Background and objective: Dysfunction of the right ventricular outflow tract (RVOT) is a common long-term complication following surgical repair in patients with congenital heart disease. Transcatheter pulmonary valve implantation (TPVI) offers a viable alternative to surgical pulmonary valve replacement (SPVR) for treating pulmonary regurgitation but not all RVOT anatomies are suitable for TPVI. To identify a suitable landing zone (LZ) for TPVI, three-dimensional multiphase (4D) computed tomography (CT) is used to evaluate the size, shape, and dynamic behavior of the RVOT throughout the cardiac cycle. However, manually extracting measurements from multiplanar CT reformats is operator-dependent and time-consuming. Leveraging an optical-flow (OF) algorithm, we proposed a novel semi-automated pipeline for dynamic and comprehensive geometrical analysis of the RVOT anatomy.
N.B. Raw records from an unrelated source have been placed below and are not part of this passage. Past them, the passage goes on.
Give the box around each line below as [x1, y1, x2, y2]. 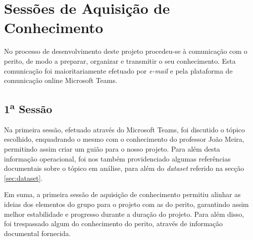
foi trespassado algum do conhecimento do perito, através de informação [4, 218, 223, 229]
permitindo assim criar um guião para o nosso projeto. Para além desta [4, 144, 220, 154]
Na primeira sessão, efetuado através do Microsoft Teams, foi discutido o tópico [4, 124, 245, 134]
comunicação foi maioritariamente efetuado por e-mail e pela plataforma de [4, 65, 233, 76]
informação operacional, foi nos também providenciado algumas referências [4, 153, 231, 163]
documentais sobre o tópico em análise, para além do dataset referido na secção [4, 163, 244, 173]
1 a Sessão [4, 99, 52, 117]
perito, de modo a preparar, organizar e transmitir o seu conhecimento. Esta [4, 55, 236, 66]
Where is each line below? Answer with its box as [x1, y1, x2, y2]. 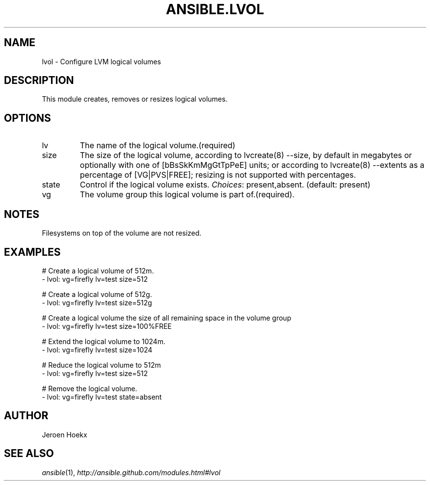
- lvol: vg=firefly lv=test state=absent [42, 392, 162, 401]
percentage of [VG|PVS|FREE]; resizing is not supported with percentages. [80, 170, 356, 180]
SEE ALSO [4, 447, 54, 460]
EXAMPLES [4, 245, 61, 258]
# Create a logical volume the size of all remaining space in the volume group [42, 313, 292, 322]
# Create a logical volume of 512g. [42, 290, 152, 298]
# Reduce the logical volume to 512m [42, 360, 161, 369]
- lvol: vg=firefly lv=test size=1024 [42, 345, 153, 354]
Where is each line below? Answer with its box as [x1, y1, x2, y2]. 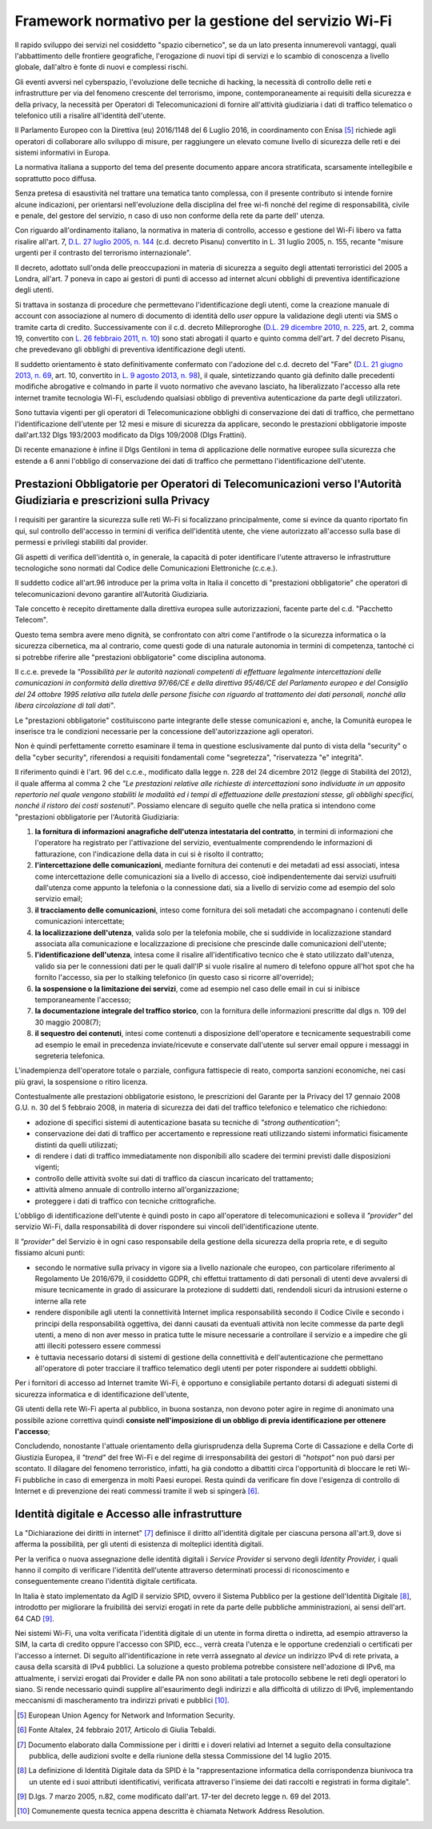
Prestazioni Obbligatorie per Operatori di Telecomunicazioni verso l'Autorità [14, 477, 402, 490]
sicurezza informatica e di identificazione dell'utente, [14, 1389, 190, 1399]
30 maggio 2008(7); [34, 1017, 102, 1027]
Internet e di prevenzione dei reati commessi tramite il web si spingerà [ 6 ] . [14, 1486, 260, 1496]
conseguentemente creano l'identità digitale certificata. [14, 1577, 198, 1586]
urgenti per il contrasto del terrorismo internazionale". [14, 248, 192, 258]
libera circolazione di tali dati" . [14, 701, 116, 711]
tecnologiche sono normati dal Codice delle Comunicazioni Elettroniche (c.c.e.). [14, 563, 278, 573]
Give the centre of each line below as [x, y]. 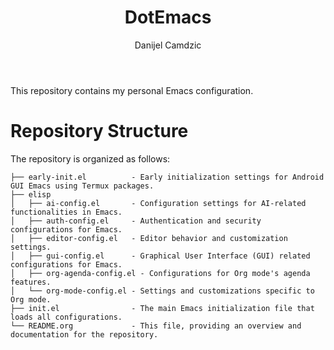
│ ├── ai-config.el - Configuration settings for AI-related [158, 203]
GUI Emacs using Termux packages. [82, 186]
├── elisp [31, 194]
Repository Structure [99, 131]
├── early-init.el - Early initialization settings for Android [167, 177]
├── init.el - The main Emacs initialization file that [162, 308]
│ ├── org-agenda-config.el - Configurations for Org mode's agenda [160, 273]
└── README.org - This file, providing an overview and [156, 326]
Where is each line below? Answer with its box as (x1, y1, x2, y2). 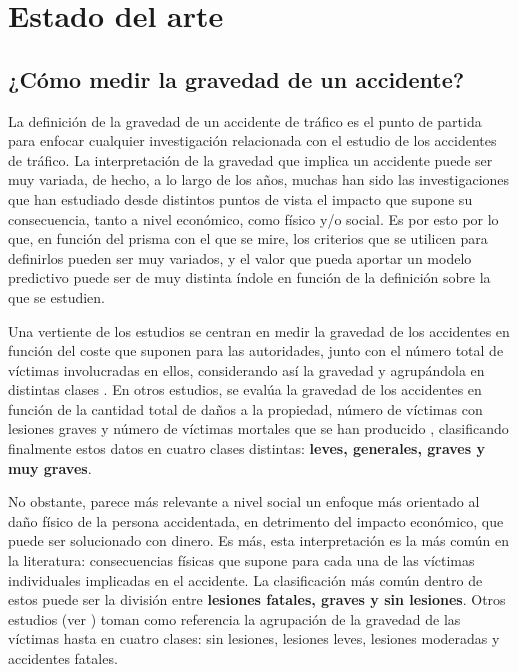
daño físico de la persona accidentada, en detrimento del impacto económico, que (8, 510, 504, 531)
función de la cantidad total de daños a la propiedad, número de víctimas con (8, 398, 483, 419)
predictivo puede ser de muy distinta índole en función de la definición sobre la (8, 267, 491, 288)
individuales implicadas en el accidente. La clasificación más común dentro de (8, 569, 483, 590)
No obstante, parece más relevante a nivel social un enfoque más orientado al (8, 491, 480, 512)
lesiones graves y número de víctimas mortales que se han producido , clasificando (8, 418, 509, 439)
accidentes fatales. (8, 648, 118, 669)
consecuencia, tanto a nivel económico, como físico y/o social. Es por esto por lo (8, 208, 499, 229)

Methods: Upon 4D-CT availability, at a pre-defined reference time-point, the patient-specific anatomy is semi-automatically segmented to generate the corresponding three-dimensional surface, which is navigated through a graphical user interface to define the mid-section of the potential LZ. Based on the axial length of the intended device, the proximal and distal LZ cross-sections are automatically identified. An OF-based algorithm is used to track the three LZ cross-sections frame by frame throughout the cardiac cycle, taking RVOT out-of-plane motion into account to update RVOT contours on each cross-section and to elaborate LZ geometrical changes. Finally, LZ time-dependent geometrical features are quantified and extracted.
Results: The pipeline was successfully applied to a retrospective cohort of patients, with OF-based tracking reporting excellent agreement (r2 = 0.99) compared to manual processing, with a bias < 1% for both LZ area and perimeter, while also significantly improving time efficiency. CT-derived measurements extracted from LZ mid-section were the most influential covariates affecting the likelihood of TPVI feasibility. Among these, the minimum perimeter outperformed all other geometric LZ parameters in classifying patients as suitable for either TPVI or SPVR and achieved the highest area under the curve of 0.99, with accuracy and precision of 0.93 and 0.92, respectively.
Conclusions: Dynamic OF-based quantification of key RVOT geometric parameters can enhance and expedite the selection process for TPVI candidates and guide optimal valve sizing during TPVI planning.
Keywords: Computed tomography; Native right ventricle outflow tract; Optical flow; Procedural planning; Tetralogy of Fallot; Transcatheter pulmonary valve implantation.